§ **Exercise objective**:
With pictures excluded, copy word for word the lines in the data below from the line containing "Recent posts [13, 116, 133, 139]" through the line containing "Тип встраивания: в шкаф (191, 32)".

Extracted material: Begin

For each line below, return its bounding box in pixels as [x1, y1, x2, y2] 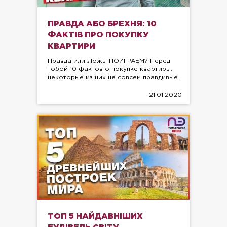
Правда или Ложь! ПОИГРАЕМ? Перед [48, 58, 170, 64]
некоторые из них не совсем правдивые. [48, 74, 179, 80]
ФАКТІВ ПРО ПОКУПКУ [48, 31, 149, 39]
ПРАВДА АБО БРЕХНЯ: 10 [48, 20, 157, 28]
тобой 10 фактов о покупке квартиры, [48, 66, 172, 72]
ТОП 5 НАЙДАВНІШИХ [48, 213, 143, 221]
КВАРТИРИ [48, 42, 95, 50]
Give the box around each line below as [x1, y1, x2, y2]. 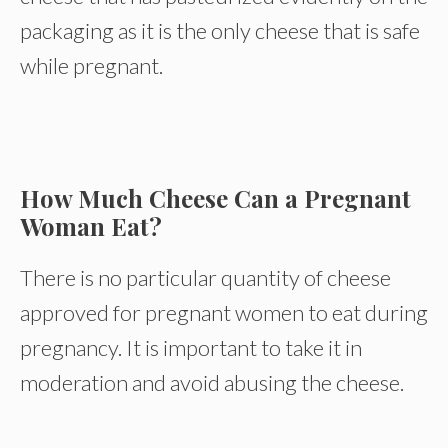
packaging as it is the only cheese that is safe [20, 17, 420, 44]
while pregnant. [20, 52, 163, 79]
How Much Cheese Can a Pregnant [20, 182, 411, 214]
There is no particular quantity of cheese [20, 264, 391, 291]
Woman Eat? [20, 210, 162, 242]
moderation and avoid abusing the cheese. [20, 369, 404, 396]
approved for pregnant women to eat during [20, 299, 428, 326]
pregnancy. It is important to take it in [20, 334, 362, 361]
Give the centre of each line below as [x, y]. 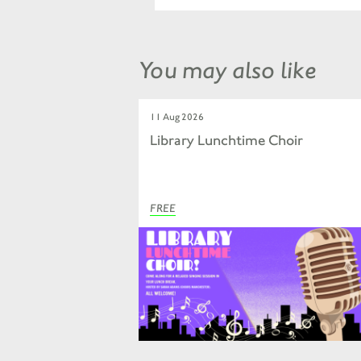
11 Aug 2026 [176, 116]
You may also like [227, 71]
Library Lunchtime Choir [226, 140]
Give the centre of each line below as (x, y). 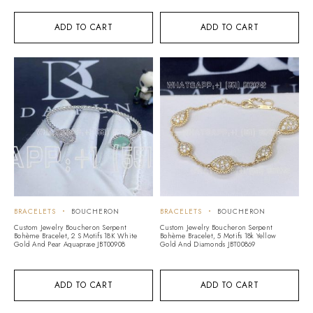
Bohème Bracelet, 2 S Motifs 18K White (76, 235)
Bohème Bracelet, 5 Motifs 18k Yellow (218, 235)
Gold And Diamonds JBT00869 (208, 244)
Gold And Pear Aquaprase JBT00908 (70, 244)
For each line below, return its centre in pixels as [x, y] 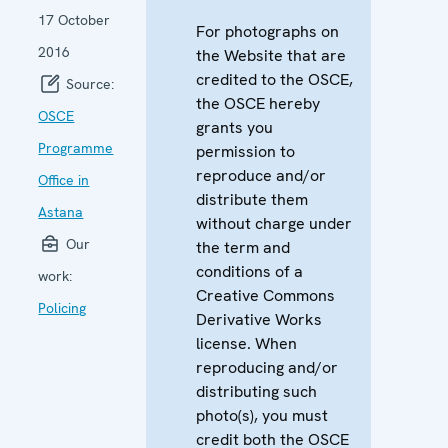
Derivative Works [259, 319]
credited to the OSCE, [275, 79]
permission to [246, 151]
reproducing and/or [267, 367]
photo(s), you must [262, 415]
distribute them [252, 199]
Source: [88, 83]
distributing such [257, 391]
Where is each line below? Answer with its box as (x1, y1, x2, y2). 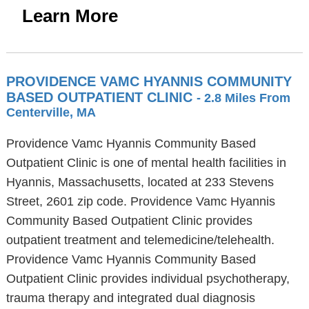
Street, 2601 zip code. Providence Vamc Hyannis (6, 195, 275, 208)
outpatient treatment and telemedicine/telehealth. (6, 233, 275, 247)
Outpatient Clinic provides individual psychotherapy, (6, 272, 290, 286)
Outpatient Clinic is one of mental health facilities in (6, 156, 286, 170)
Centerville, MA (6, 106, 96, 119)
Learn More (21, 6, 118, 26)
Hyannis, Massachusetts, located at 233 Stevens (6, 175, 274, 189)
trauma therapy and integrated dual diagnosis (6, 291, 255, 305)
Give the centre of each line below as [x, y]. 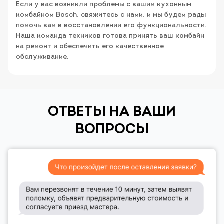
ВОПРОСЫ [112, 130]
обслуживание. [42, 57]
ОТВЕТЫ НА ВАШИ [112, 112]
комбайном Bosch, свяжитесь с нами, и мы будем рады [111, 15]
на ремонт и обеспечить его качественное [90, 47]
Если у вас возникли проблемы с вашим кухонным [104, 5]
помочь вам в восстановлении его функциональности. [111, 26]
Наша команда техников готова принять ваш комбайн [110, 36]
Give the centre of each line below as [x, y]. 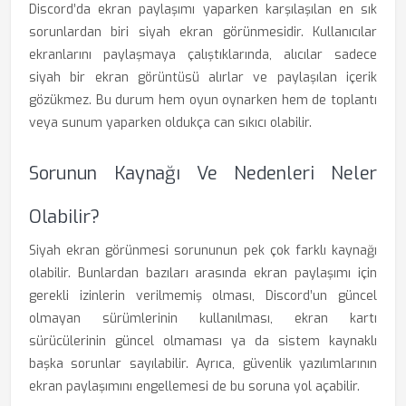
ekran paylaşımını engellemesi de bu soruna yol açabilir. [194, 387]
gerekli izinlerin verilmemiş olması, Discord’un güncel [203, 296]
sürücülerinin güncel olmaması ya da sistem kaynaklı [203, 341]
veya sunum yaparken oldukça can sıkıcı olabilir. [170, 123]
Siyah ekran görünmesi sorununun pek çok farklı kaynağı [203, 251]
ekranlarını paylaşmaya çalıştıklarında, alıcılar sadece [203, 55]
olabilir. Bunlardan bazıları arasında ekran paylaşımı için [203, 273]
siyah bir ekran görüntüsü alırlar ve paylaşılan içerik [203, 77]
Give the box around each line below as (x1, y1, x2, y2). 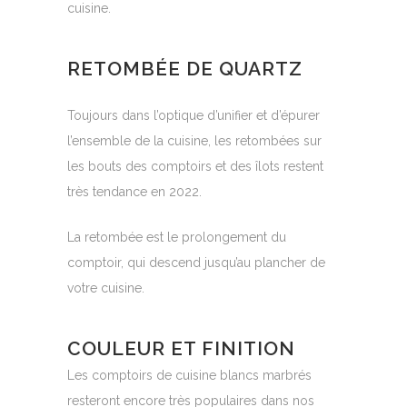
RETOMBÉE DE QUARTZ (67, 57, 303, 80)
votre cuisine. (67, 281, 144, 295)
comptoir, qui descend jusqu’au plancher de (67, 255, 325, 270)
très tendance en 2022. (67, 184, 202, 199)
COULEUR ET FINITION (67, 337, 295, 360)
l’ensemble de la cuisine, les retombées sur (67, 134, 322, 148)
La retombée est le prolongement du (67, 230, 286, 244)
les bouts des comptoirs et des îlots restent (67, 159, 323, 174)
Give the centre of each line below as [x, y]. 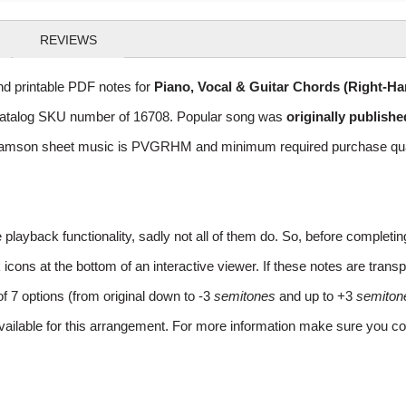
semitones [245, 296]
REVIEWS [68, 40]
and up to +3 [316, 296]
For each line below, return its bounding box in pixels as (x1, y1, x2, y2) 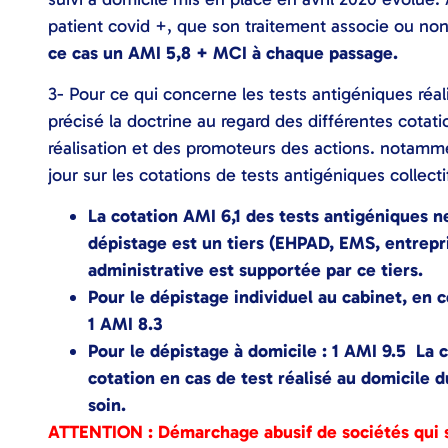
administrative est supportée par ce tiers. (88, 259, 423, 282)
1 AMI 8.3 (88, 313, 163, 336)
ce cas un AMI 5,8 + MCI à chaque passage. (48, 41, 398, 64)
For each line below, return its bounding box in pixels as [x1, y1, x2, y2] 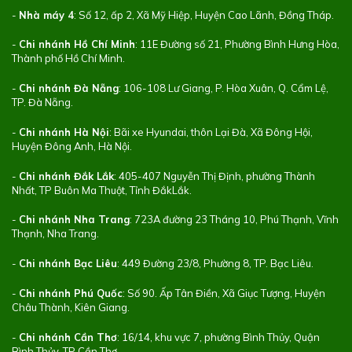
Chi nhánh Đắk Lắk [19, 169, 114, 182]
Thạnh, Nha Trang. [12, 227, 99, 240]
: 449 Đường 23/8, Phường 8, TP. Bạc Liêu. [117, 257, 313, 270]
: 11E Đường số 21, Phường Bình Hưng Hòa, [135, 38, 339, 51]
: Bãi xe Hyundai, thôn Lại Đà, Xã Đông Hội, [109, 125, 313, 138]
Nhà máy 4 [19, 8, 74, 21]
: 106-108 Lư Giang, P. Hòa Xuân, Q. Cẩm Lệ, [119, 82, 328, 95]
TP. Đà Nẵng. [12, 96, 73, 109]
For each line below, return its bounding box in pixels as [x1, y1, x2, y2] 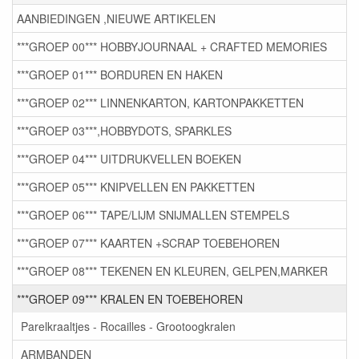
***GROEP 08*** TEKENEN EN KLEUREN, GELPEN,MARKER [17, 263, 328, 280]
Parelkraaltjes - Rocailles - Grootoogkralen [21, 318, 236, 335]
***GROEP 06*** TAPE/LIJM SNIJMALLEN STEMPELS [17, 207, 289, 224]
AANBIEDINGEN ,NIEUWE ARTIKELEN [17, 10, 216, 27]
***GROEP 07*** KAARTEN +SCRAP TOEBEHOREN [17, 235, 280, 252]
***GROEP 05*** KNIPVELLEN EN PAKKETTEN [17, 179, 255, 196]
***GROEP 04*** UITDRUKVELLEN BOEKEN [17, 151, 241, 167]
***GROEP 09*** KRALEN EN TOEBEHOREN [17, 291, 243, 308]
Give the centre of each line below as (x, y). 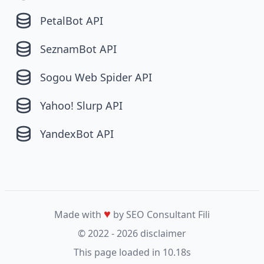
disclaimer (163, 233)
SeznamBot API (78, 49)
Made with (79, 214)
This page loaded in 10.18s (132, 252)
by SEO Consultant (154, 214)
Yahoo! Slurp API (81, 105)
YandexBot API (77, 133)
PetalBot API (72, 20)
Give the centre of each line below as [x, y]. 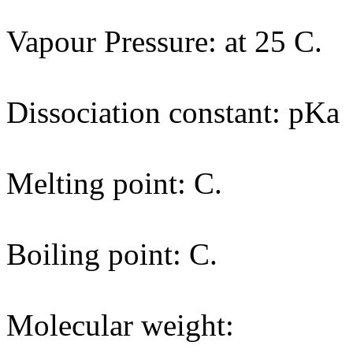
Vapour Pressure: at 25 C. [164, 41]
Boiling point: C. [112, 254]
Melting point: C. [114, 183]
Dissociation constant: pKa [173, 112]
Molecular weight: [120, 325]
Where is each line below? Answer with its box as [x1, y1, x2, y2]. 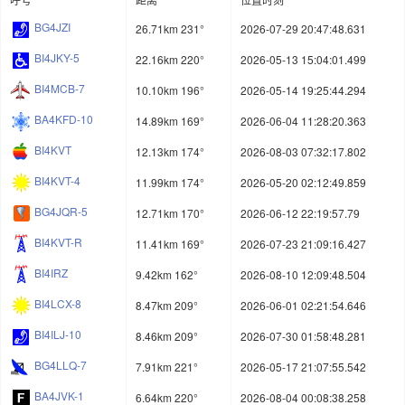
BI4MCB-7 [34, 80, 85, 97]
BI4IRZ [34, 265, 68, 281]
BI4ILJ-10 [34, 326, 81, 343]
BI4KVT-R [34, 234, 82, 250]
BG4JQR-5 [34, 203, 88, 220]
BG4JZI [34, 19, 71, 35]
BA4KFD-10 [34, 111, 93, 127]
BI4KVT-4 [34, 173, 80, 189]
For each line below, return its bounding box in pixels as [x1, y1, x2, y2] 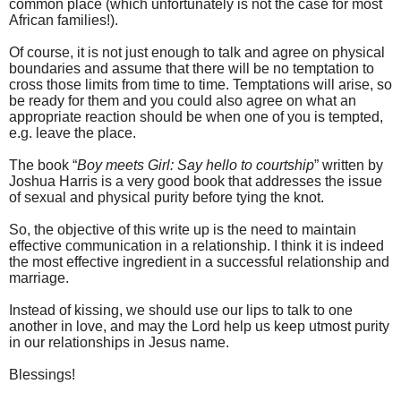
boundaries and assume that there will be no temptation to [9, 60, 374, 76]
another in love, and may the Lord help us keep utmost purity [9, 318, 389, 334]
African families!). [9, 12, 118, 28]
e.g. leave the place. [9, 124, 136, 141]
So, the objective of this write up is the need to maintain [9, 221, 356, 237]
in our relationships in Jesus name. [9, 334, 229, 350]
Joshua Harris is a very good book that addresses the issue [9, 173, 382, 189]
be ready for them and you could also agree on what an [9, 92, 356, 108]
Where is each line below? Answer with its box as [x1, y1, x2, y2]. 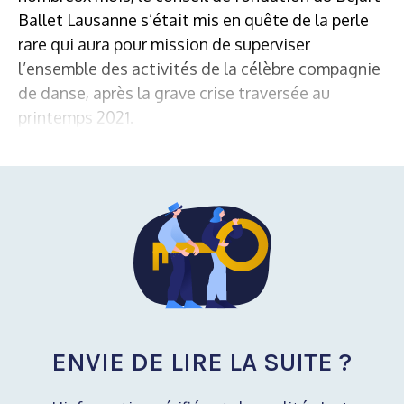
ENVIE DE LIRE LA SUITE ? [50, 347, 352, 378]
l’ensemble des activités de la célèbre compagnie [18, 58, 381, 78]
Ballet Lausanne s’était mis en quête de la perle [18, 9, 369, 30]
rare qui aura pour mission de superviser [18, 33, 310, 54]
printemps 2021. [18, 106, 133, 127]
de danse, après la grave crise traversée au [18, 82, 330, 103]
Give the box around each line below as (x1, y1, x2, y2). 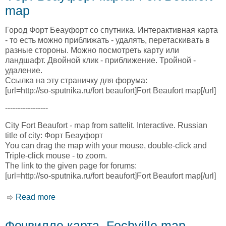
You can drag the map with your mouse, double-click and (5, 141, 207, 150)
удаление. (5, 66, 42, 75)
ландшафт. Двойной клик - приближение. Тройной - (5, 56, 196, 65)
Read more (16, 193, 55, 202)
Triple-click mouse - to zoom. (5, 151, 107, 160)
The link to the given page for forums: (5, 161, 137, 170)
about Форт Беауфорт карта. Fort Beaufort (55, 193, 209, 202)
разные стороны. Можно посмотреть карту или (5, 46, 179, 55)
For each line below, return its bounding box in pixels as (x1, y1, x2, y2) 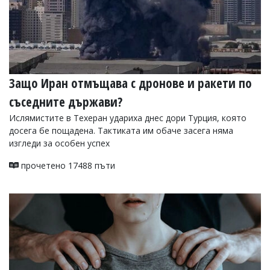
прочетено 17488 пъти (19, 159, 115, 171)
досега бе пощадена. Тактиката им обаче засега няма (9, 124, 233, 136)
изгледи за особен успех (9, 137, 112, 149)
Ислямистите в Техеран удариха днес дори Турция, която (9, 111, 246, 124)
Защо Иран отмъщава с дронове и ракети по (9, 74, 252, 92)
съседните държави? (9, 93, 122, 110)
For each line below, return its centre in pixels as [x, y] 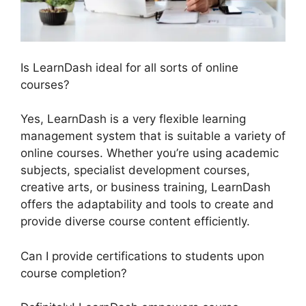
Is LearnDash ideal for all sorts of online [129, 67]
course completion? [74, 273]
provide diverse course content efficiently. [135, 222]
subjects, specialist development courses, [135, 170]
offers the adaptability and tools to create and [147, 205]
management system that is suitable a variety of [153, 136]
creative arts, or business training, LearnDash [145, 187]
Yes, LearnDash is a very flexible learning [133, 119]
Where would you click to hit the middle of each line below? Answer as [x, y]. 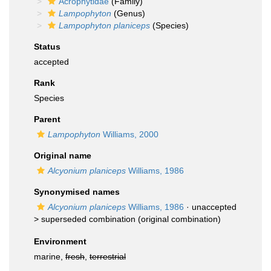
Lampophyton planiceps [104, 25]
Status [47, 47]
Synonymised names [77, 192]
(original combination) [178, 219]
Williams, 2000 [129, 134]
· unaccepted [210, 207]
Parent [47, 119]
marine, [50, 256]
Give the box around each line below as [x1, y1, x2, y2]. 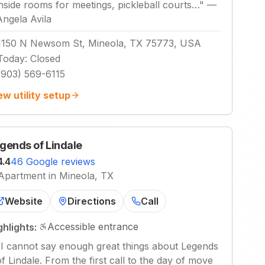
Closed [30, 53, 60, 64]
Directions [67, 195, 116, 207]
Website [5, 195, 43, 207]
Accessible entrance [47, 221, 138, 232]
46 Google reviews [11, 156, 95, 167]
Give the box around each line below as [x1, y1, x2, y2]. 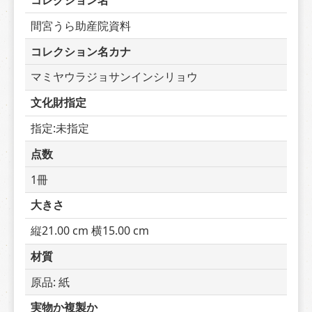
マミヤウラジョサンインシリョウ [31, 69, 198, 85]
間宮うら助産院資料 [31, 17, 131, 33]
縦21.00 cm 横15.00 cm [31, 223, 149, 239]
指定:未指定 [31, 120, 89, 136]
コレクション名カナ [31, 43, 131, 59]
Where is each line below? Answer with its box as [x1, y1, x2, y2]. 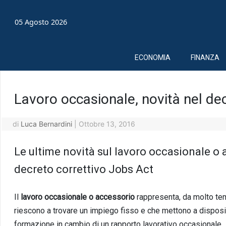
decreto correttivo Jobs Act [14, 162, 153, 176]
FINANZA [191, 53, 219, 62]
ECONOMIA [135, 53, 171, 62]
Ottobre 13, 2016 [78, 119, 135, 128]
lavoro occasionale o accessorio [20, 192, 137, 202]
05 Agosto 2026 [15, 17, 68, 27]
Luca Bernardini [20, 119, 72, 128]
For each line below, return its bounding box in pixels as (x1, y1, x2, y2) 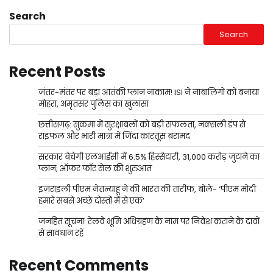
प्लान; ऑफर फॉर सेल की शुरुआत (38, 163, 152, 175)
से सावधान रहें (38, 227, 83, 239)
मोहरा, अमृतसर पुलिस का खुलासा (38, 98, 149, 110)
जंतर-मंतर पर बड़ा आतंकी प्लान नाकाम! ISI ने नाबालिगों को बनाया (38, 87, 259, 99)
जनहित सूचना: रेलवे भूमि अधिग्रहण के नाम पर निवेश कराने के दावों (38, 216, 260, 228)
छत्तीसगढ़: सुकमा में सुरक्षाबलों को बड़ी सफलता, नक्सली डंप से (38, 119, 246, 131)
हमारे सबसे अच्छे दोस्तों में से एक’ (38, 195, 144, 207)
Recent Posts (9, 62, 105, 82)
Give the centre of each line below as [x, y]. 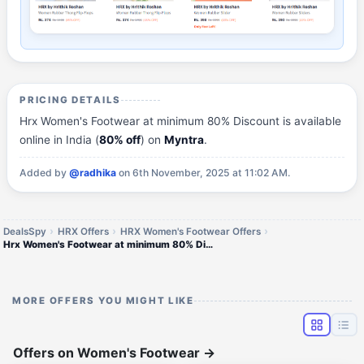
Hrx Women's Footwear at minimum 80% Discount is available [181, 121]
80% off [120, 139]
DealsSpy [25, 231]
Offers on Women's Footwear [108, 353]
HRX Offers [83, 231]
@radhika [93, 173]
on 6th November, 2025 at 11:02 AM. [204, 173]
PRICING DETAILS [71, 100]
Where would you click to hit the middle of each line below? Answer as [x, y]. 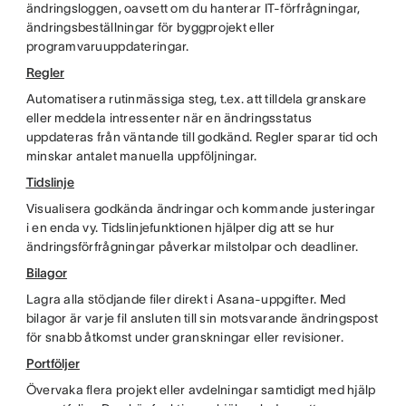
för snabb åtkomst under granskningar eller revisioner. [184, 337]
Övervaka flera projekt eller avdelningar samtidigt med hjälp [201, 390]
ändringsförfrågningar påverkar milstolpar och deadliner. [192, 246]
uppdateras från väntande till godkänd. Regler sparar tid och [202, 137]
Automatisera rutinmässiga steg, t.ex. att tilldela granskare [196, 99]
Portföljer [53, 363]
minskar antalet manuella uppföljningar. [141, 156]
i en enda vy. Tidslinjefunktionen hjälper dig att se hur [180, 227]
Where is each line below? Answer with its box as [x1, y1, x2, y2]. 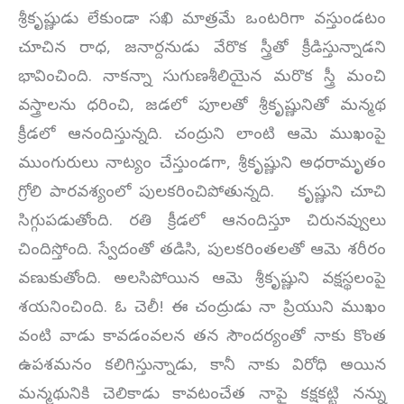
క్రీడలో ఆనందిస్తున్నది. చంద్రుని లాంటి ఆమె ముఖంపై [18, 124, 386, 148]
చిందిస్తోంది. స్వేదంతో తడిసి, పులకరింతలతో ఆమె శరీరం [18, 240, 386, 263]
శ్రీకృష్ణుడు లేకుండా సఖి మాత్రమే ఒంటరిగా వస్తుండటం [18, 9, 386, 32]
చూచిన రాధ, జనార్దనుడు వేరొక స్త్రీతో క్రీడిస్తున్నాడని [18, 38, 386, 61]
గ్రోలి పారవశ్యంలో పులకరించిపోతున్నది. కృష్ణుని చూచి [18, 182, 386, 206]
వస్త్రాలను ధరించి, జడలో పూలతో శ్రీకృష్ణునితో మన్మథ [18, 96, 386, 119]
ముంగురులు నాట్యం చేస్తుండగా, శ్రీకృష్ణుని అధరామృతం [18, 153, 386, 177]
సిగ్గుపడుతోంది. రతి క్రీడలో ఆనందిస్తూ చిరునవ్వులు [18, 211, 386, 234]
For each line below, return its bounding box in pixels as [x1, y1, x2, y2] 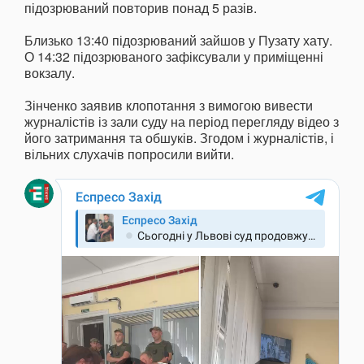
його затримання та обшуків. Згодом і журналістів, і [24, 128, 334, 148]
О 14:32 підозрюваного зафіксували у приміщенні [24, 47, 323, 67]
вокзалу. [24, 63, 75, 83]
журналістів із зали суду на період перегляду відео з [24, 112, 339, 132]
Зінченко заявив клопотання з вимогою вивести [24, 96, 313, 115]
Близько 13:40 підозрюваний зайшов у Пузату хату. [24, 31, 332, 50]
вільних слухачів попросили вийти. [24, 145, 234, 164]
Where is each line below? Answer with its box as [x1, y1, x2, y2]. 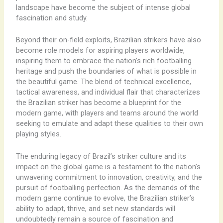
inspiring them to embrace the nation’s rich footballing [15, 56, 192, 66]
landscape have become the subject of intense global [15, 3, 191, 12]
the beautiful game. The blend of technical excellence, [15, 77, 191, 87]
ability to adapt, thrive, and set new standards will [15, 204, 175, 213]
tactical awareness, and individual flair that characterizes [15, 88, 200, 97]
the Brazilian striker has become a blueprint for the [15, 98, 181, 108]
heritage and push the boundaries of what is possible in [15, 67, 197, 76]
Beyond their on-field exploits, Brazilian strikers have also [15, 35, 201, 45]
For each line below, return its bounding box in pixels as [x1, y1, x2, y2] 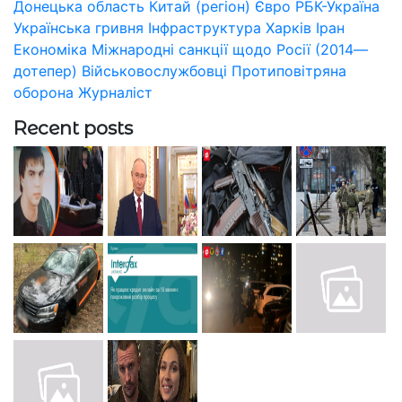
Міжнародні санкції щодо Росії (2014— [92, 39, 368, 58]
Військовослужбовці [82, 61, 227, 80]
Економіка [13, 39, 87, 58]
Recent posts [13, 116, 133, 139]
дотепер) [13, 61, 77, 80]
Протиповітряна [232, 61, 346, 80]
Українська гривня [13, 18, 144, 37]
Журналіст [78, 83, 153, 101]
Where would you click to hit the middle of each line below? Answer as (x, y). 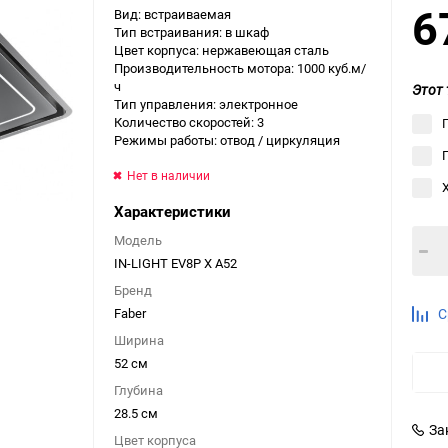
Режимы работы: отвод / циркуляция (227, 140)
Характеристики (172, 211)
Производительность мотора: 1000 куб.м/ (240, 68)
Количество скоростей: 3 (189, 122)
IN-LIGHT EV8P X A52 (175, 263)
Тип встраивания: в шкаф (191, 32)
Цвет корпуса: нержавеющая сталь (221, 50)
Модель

Extracted material: End

§ **Result of the exercise**:
Recent posts [13, 116, 133, 139]
дотепер) [13, 61, 77, 80]
Протиповітряна [232, 61, 346, 80]
Українська гривня [13, 18, 144, 37]
Журналіст [78, 83, 153, 101]
Where would you click to hit the middle of each line below? Answer as (x, y). 
Режимы работы: отвод / циркуляция (227, 140)
Характеристики (172, 211)
Производительность мотора: 1000 куб.м/ (240, 68)
Количество скоростей: 3 (189, 122)
IN-LIGHT EV8P X A52 (175, 263)
Тип встраивания: в шкаф (191, 32)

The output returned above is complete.